*PROBLEM:*
Across the whole listing, filter for the string "tavern" and copy every line that has it.

::: DATA TO EXAMINE

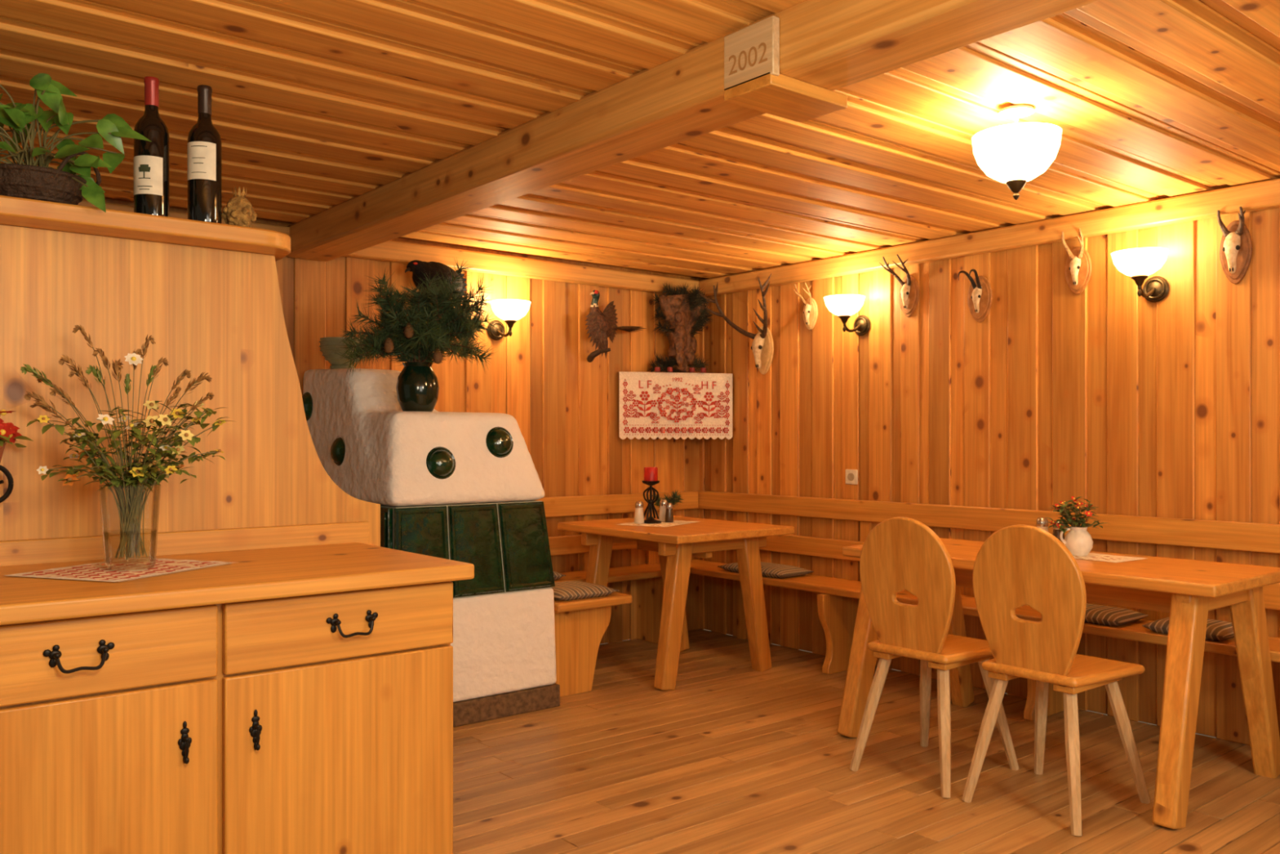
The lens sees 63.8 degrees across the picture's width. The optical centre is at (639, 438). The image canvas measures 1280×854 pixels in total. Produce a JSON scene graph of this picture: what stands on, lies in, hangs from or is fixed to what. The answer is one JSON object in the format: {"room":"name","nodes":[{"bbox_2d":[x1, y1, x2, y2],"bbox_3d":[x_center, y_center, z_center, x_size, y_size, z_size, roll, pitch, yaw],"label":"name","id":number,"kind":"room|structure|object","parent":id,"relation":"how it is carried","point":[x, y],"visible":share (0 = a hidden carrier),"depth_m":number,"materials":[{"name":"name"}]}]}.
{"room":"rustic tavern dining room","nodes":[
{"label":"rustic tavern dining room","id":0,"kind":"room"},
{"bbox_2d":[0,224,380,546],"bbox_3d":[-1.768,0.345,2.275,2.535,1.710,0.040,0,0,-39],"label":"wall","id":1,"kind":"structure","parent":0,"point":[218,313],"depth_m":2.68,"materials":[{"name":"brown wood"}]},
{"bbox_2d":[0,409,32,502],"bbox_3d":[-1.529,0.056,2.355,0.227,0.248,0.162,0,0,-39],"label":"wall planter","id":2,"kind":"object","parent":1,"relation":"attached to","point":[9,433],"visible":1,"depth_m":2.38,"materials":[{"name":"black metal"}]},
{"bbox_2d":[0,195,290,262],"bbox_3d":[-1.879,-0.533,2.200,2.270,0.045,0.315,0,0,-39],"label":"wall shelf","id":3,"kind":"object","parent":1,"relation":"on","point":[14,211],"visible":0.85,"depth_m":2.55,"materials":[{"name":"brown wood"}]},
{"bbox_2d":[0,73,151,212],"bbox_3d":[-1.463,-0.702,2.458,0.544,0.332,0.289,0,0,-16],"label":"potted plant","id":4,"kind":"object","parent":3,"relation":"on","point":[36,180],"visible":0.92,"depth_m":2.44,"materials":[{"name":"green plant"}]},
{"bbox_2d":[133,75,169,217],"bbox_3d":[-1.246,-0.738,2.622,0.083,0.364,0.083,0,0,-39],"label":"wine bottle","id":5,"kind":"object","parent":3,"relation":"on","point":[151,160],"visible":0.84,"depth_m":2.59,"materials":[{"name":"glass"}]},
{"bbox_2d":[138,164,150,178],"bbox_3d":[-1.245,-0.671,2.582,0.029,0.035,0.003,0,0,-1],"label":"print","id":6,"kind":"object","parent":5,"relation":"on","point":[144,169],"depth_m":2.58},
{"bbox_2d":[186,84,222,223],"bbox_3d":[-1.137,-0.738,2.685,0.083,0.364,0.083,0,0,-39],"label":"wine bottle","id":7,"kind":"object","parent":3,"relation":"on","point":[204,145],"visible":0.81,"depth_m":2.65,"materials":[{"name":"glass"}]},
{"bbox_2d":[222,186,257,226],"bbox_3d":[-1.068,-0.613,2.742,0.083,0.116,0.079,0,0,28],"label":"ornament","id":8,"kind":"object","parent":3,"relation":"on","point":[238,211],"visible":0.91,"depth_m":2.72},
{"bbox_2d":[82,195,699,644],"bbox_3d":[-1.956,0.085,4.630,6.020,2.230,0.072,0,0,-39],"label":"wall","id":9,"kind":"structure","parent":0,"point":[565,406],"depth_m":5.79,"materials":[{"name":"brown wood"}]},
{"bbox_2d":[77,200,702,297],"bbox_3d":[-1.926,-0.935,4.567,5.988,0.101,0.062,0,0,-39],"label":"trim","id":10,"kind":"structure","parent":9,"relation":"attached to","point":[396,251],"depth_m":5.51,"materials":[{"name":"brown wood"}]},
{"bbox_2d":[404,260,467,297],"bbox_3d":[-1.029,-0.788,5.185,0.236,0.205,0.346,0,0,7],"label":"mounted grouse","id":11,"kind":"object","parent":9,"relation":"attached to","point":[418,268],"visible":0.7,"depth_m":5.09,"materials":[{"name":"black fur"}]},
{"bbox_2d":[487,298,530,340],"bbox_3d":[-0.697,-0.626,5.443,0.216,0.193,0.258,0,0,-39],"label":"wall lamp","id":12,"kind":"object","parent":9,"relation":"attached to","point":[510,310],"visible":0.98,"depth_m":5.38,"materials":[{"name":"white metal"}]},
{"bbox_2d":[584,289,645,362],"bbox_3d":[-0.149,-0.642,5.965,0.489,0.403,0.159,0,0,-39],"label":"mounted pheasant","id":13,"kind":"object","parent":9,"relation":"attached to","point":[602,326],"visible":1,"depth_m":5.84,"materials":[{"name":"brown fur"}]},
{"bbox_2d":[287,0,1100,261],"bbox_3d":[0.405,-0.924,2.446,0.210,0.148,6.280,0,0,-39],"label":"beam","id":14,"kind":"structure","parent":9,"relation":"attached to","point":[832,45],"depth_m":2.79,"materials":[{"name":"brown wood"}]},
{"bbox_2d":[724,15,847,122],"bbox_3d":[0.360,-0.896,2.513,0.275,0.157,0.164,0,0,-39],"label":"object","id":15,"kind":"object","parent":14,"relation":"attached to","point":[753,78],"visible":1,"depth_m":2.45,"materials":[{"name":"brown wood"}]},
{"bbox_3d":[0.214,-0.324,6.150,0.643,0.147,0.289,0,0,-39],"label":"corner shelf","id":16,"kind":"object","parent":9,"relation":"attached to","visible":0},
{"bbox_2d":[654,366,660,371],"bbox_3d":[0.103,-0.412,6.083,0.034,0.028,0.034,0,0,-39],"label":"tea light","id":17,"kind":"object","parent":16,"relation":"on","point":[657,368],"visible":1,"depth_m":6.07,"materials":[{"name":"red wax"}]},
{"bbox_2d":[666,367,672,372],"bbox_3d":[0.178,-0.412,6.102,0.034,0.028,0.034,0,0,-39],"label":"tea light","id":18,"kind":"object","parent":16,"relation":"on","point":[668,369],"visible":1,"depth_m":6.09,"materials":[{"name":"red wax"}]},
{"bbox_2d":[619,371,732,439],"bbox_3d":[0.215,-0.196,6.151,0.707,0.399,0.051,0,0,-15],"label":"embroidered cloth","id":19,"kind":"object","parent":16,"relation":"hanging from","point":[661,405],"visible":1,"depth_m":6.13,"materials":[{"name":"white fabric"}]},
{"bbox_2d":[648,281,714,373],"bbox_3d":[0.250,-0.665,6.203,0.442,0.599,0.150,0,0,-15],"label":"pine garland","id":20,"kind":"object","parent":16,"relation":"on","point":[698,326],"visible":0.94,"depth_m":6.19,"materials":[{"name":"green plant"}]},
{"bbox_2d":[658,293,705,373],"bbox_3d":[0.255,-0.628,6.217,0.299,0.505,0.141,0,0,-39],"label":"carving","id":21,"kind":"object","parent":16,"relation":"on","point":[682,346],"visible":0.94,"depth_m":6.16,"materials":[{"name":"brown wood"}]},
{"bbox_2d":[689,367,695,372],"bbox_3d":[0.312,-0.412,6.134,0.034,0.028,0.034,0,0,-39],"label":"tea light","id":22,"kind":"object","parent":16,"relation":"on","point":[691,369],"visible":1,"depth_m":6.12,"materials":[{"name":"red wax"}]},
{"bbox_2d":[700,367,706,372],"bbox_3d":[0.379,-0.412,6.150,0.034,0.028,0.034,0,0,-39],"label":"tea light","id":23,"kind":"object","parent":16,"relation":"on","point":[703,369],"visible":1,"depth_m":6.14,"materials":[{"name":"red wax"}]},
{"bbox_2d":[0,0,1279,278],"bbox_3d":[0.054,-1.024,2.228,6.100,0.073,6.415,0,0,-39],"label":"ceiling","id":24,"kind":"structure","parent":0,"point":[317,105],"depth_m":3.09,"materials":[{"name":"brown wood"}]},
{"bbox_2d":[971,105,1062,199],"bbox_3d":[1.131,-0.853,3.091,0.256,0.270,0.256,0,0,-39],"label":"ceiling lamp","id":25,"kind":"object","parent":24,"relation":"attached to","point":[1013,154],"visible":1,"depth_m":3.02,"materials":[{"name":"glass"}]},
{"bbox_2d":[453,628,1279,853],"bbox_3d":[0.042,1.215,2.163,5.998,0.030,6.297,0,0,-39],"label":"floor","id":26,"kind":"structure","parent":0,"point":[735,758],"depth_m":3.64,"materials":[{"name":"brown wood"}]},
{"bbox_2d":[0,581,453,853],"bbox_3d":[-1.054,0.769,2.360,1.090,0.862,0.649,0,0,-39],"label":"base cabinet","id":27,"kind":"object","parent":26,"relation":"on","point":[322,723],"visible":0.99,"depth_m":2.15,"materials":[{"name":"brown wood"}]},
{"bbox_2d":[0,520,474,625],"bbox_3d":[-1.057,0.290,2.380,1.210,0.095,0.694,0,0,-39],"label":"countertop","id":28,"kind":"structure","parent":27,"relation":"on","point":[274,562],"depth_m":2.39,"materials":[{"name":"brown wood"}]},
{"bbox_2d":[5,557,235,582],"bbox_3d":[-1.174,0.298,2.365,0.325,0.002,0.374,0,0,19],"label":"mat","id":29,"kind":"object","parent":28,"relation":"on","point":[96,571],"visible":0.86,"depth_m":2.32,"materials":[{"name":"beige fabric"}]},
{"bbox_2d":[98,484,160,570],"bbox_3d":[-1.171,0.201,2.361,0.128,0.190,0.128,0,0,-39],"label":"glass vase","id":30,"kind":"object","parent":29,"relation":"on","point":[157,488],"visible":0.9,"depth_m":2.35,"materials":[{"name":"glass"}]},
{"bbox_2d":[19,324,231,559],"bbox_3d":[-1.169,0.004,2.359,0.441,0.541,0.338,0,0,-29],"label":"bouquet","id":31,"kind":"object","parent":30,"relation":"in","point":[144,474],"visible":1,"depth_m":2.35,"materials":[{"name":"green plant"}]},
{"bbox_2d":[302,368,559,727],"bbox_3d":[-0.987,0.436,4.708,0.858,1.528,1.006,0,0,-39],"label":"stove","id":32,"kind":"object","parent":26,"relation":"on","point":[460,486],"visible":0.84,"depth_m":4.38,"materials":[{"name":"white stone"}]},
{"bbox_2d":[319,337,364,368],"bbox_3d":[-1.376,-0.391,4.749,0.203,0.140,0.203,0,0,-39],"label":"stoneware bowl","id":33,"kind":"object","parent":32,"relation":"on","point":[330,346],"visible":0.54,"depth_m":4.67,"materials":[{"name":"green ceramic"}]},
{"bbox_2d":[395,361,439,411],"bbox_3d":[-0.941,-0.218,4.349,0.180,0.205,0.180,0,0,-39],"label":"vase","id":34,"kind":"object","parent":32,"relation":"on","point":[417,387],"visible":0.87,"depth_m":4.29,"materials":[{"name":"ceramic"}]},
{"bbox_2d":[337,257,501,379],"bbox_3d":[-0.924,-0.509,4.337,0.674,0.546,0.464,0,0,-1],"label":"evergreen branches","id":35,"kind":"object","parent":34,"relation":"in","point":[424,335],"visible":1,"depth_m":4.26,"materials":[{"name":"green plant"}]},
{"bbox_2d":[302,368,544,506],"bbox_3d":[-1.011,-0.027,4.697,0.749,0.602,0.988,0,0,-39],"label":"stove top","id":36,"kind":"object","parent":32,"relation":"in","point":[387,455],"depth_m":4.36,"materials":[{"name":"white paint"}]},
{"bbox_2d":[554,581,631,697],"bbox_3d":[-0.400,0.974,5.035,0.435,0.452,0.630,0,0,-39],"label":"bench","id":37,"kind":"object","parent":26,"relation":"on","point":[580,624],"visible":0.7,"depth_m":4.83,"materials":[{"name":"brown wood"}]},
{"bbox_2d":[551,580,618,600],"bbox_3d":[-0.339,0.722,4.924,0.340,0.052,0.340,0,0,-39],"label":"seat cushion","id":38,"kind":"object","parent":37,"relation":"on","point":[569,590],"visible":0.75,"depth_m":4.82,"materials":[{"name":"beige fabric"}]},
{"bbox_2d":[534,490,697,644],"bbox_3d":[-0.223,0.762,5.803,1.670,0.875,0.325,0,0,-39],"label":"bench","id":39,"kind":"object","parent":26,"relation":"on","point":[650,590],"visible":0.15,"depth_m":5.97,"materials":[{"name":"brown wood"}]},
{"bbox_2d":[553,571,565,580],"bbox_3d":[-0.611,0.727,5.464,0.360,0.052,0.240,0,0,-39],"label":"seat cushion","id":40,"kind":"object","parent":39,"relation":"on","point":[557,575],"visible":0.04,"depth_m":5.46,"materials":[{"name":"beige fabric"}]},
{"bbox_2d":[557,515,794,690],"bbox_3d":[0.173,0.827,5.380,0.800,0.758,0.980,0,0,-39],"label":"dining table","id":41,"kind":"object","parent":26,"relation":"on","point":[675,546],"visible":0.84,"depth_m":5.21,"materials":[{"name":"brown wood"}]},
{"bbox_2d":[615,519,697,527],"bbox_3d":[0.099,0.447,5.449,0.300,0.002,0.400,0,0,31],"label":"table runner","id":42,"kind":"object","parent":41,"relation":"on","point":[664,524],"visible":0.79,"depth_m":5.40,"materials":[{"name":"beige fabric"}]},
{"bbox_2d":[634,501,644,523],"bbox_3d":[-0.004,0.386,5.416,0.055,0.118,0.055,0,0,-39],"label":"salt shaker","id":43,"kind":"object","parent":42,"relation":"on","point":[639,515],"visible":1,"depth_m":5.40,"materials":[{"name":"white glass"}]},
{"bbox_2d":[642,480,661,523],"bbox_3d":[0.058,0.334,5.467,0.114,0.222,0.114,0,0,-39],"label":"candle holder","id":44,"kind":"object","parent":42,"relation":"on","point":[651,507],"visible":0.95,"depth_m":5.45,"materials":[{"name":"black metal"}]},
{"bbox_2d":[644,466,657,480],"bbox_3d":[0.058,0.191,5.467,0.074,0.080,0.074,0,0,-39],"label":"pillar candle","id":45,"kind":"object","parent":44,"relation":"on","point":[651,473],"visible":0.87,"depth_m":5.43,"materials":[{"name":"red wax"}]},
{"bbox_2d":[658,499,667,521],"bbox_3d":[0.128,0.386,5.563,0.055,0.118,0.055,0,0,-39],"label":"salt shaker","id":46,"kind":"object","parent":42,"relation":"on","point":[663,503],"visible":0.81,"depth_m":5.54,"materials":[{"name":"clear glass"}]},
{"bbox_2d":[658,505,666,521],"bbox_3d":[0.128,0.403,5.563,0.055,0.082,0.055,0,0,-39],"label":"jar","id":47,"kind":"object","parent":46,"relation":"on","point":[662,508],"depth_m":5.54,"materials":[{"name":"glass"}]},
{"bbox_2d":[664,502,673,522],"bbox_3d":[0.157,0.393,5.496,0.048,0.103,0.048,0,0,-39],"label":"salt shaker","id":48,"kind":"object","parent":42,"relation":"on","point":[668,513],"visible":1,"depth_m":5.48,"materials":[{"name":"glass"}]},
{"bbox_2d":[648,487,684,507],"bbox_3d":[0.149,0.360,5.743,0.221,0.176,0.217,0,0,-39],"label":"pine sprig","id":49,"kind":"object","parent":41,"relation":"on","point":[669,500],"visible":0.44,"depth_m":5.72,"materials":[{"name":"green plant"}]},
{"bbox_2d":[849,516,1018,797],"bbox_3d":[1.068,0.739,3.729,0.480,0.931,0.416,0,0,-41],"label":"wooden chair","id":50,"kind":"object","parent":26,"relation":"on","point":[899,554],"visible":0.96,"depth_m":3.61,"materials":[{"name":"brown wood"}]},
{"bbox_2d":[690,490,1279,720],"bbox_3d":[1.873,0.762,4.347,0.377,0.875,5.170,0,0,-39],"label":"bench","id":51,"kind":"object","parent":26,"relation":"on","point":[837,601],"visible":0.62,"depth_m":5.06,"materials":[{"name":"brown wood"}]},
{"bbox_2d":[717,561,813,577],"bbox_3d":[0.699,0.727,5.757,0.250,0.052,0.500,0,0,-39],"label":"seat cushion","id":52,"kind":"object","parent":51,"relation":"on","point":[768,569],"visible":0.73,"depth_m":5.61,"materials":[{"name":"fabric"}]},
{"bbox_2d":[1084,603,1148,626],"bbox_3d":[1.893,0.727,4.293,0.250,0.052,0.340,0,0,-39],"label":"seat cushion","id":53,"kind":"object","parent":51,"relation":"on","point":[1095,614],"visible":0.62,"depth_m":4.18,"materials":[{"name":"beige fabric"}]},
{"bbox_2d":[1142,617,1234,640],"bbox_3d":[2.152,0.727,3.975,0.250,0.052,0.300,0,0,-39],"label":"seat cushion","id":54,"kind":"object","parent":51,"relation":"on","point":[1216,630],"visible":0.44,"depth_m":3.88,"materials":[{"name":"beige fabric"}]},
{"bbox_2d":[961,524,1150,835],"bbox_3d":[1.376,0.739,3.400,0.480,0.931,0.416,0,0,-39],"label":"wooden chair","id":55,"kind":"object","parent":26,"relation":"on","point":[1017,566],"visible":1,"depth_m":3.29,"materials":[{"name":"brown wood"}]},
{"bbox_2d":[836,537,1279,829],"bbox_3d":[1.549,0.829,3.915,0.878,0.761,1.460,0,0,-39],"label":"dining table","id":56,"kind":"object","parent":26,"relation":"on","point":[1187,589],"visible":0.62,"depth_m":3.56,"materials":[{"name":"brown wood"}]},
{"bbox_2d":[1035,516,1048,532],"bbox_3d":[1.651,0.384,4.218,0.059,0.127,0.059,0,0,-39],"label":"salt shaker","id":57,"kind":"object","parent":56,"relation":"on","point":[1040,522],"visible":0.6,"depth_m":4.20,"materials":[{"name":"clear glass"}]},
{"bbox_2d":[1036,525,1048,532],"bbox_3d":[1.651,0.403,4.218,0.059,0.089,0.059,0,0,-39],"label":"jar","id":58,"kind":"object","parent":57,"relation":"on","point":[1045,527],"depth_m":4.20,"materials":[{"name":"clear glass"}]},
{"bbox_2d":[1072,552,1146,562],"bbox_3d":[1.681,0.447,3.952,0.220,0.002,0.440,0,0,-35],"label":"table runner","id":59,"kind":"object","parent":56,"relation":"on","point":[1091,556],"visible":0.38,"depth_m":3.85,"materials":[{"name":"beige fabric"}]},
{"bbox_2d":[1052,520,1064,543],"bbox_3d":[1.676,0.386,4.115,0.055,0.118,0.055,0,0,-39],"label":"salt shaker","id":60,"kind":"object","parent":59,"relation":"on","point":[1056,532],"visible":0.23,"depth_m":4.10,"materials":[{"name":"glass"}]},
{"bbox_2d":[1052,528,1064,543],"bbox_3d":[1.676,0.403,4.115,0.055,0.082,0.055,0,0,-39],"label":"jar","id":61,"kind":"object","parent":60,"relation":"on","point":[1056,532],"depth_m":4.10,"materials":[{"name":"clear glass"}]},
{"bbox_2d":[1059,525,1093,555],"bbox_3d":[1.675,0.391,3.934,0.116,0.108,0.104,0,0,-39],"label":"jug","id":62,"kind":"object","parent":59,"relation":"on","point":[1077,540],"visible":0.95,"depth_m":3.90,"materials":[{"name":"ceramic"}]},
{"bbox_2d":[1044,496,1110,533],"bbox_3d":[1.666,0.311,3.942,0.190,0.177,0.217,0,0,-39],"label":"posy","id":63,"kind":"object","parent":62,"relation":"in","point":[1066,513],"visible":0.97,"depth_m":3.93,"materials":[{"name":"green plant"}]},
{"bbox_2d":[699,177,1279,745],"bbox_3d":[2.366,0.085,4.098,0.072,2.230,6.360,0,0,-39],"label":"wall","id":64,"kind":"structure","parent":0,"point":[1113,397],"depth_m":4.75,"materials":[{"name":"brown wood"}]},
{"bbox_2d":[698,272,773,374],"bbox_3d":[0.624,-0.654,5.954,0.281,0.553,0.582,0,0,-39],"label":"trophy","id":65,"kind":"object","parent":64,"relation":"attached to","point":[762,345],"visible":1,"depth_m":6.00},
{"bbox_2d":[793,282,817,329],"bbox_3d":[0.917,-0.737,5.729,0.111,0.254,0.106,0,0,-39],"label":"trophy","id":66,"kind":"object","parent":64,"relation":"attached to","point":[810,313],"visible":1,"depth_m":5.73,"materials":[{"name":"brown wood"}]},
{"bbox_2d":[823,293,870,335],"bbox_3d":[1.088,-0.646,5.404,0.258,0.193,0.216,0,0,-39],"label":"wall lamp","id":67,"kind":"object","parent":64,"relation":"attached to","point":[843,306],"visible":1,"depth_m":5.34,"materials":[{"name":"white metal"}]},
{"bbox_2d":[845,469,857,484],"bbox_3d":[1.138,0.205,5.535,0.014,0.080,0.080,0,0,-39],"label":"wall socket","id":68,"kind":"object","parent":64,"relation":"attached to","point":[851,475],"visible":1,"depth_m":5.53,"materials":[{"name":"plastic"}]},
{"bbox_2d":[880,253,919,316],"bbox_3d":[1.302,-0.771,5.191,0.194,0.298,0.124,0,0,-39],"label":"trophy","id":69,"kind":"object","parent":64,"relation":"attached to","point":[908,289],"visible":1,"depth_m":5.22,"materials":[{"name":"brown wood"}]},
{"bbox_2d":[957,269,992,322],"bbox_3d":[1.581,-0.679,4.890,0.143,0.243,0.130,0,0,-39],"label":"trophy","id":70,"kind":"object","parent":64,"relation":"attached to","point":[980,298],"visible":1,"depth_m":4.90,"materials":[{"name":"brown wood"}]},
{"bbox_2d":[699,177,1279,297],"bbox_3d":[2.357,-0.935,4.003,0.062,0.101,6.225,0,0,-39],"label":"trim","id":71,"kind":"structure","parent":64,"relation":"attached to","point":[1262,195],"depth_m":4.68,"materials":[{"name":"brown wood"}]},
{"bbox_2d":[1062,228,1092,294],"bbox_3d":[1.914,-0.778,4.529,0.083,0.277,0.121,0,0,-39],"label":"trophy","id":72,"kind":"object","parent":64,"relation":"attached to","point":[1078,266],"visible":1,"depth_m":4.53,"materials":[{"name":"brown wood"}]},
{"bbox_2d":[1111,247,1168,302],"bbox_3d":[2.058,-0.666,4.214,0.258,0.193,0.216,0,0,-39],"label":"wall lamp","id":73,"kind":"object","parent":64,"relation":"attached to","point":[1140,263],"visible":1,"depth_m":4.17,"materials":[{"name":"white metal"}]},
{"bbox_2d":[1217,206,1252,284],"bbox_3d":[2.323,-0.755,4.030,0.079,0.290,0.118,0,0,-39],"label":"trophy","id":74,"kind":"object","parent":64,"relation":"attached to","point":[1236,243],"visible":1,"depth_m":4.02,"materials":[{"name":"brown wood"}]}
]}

::::::

*RESULT OF THE TASK:*
{"room":"rustic tavern dining room","nodes":[
{"label":"rustic tavern dining room","id":0,"kind":"room"},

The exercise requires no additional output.